Economists call these 'externalities', costs of your actions that you do not bear. So if the fine for a radioactive release was greater than the costs of pumping sea water through the reactor to prevent it, then there is a 'rational' reason to take the economic hit of flooding the reactor with corrosive sea water. If, on the other hand, you can only see the cost of the reactor damage, the environmental costs become an SEP (Somebody Else's Problem).

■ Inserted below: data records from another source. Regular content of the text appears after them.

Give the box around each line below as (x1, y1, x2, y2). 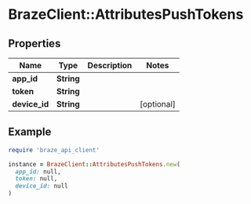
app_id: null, (15, 167, 61, 176)
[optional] (140, 99, 176, 109)
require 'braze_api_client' (8, 146, 100, 154)
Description (87, 60, 133, 71)
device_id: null (15, 182, 68, 190)
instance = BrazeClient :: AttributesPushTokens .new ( (8, 160, 180, 168)
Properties (8, 37, 61, 50)
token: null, (15, 175, 58, 183)
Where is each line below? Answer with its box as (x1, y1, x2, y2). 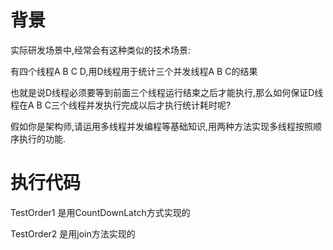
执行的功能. (18, 132, 67, 145)
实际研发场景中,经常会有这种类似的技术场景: (10, 44, 192, 56)
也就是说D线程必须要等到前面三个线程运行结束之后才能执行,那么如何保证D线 (10, 86, 324, 98)
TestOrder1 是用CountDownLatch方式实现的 (10, 206, 191, 218)
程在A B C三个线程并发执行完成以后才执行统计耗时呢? (10, 99, 232, 111)
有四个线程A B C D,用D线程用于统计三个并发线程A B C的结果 (10, 65, 258, 77)
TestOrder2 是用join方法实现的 (10, 227, 136, 240)
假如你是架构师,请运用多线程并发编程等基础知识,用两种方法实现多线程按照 (10, 120, 314, 132)
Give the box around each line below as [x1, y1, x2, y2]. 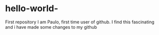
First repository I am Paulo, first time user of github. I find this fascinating [5, 19, 155, 25]
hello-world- [5, 3, 59, 14]
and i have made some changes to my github [5, 24, 97, 30]
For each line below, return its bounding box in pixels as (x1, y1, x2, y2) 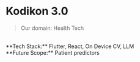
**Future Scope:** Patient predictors (6, 49, 100, 56)
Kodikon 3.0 (6, 4, 68, 18)
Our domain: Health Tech (20, 24, 84, 32)
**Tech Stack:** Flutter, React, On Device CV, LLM (6, 43, 134, 50)

Externalities is why we need to have regulation, to ensure that people who make decisions take in the costs to others as well as the costs to themselves. When you have a system where maximizing profit is virtually legally mandated by most corporate law on the planet, you get the situation where common decency ("think of the effects on others") is overridden by the mandate to maximize profits.

The problem with your theory is that the places with the very worst pollution and environmental fuckups are exactly the ones where no one owns anything, there is no profit motive, and absolutely everything is run by professional bureaucrats.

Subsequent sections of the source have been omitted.